As autoridades de defesa identificaram pelo menos uma dúzia de refinarias de petróleo e fábricas de produtos químicos desativadas, incluindo Grangemouth, Southampton e Teesside, como possíveis locais para a produção de explosivos e munições.
O Ministério da Defesa está a explorar a Grã-Bretanha em busca de locais para a construção de pelo menos seis novas fábricas de munições, como parte de um programa de 6 mil milhões de libras para aumentar os seus fornecimentos, como parte de uma campanha de rearmamento em toda a NATO.
E-mails publicados Site da doninha O Ministério da Defesa, o Departamento de Comércio e o Executivo de Saúde e Segurança acreditam que pelo menos quatro locais em Grangemouth, onde a mais antiga refinaria de petróleo da Grã-Bretanha fechou no início deste ano e muitas empresas químicas foram fechadas, poderiam ser adequados.
Outros locais incluem a proposta fábrica de baterias BritishVolt perto de Newcastle, a refinaria de petróleo Milford Haven no País de Gales, Laborton e Ulverston em Cumbria, vários locais em Teesside, incluindo Seal Sands, e um terminal petrolífero em Loch Long, na Escócia, perto do depósito subterrâneo de bombas do Ministério da Defesa em Glen Douglas, considerado o maior da Europa.
Os sites foram expostos inadvertidamente quando funcionários do Ministério da Defesa não editaram adequadamente a resposta de liberdade de informação sobre Grangemouth e não permitiram a leitura de seções ocultadas. O Ministério da Defesa reconheceu ter violado a privacidade de funcionários e parceiros comerciais e pediu desculpas.

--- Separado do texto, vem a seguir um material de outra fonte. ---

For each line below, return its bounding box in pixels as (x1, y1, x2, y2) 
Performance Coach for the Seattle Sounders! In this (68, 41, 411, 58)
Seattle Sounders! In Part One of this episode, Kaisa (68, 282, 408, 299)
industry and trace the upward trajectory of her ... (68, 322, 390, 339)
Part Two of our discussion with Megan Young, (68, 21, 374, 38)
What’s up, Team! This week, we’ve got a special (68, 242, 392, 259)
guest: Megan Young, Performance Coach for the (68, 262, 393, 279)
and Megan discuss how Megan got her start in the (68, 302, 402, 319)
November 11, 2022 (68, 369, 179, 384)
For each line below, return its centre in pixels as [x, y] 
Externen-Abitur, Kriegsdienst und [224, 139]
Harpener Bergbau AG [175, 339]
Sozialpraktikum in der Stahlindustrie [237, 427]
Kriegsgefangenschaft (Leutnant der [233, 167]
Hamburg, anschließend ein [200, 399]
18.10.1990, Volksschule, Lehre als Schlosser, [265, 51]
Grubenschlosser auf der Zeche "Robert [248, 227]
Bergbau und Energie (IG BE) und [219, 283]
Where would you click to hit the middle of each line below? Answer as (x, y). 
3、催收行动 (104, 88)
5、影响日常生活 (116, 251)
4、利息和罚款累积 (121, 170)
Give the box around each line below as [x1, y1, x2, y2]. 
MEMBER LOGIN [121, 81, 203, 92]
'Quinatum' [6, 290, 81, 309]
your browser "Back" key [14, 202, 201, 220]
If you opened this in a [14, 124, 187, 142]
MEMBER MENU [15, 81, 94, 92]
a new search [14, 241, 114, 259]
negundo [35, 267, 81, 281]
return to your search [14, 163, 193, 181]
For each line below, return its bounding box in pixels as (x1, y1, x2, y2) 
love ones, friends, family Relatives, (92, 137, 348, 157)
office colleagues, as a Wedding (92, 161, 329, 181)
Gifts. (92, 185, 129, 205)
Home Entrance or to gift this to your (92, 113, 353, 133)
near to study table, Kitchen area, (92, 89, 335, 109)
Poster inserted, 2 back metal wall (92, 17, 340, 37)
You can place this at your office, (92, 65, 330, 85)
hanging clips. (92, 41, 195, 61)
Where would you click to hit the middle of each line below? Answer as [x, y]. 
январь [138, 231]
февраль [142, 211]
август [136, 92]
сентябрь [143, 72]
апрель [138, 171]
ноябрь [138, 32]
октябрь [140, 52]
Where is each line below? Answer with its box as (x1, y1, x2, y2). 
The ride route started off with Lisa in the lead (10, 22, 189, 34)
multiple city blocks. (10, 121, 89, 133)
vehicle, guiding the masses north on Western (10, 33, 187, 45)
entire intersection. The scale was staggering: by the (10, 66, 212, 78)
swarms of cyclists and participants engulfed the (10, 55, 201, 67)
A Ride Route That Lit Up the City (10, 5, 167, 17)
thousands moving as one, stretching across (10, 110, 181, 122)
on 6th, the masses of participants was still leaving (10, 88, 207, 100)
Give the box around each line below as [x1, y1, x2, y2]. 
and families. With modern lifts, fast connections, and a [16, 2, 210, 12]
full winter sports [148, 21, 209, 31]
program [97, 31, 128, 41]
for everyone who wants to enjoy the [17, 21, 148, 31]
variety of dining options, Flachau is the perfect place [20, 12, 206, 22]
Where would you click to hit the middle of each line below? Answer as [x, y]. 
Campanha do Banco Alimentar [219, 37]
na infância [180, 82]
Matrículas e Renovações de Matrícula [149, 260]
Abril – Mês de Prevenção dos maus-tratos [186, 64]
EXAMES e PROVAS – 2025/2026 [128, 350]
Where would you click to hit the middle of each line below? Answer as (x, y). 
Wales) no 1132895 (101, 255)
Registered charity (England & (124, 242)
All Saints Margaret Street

Afirmou que não foram tomadas decisões sobre as instalações, mas que está a investir 1,5 mil milhões de libras para construir uma série de fábricas de munições “sempre ligadas” que criarão cerca de 1.000 empregos e garantirão que “a defesa seja o motor do crescimento”.
O governo escocês disse estar “empenhado em desempenhar plenamente o seu papel” na defesa do Reino Unido e dos seus aliados, mas que “não temos conhecimento destes planos e os funcionários do governo escocês estão a contactar urgentemente o Ministério da Defesa para compreender mais detalhes do que está a ser proposto”.
No âmbito do Projecto Nobel, um programa que leva o nome de Alfred Nobel, o inventor da dinamite, as autoridades estão em conversações com três empresas de armas estrangeiras com ligações existentes ao Departamento de Defesa para construir novas instalações para produzir trinitrotolueno (TNT), explosivo de demolição real (RDX) e nitrocelulose.
Um local que foi considerado, mas que provavelmente será descartado, é a antiga fábrica de dinamite que Nobel construiu em Ardeer, Ayrshire, em 1871, que empregou 13 mil pessoas no seu auge, mas foi fechada no início da década de 1990.
Autoridades de defesa estão em negociações com empresas de investimento, incluindo a Scottish Enterprise, sobre esta “atividade em grande escala”; Foi-lhes dito que as antigas instalações químicas e de refinaria tinham prioridade porque já tinham sido controladas em termos de segurança e tinham acesso rodoviário, ferroviário e portuário, bem como serviços essenciais.
A Scottish Enterprise, uma agência do governo escocês, foi informada de que os estudos de viabilidade do Ministério da Defesa “foram concluídos por uma série de empresas; algumas das quais já possuem um local licenciado para explosivos e podem ser expandidas para áreas próximas, e outras estão apenas começando a operar no Reino Unido”.
Após o lançamento do boletim informativo
As autoridades também disseram que o fechamento de fábricas em Grangemouth, onde centenas de empregos foram recentemente perdidos, significa que “esta área provavelmente oferecerá uma força de trabalho pronta”. A área de Tees Valley “parece oferecer a maior proximidade às matérias-primas relevantes”, enquanto os campos da Cúmbria “parecem ser os mais distantes e podem, portanto, ser mais adequados em termos da quantidade de distâncias necessárias”.
Os investimentos do Ministério da Defesa já causaram tensões significativas entre o Reino Unido e o governo escocês, com os estaleiros navais em Glasgow e perto de Edimburgo no centro do programa de construção naval da Marinha Real.
Os ministros em Edimburgo tentaram conciliar as objecções às empresas britânicas que abastecem as Forças de Defesa de Israel com o facto de as mesmas empresas estarem a ajudar as forças armadas do Reino Unido a lidar com a ameaça crescente da Rússia, e com as exigências de Donald Trump de que os membros europeus da NATO aumentem os gastos com defesa.
Escocês em setembro O governo alertou as empresas que produzem armas para as FDI que perderiam financiamento público, mas as mesmas empresas também fornecem armas ao Ministério da Defesa e a outros países da NATO.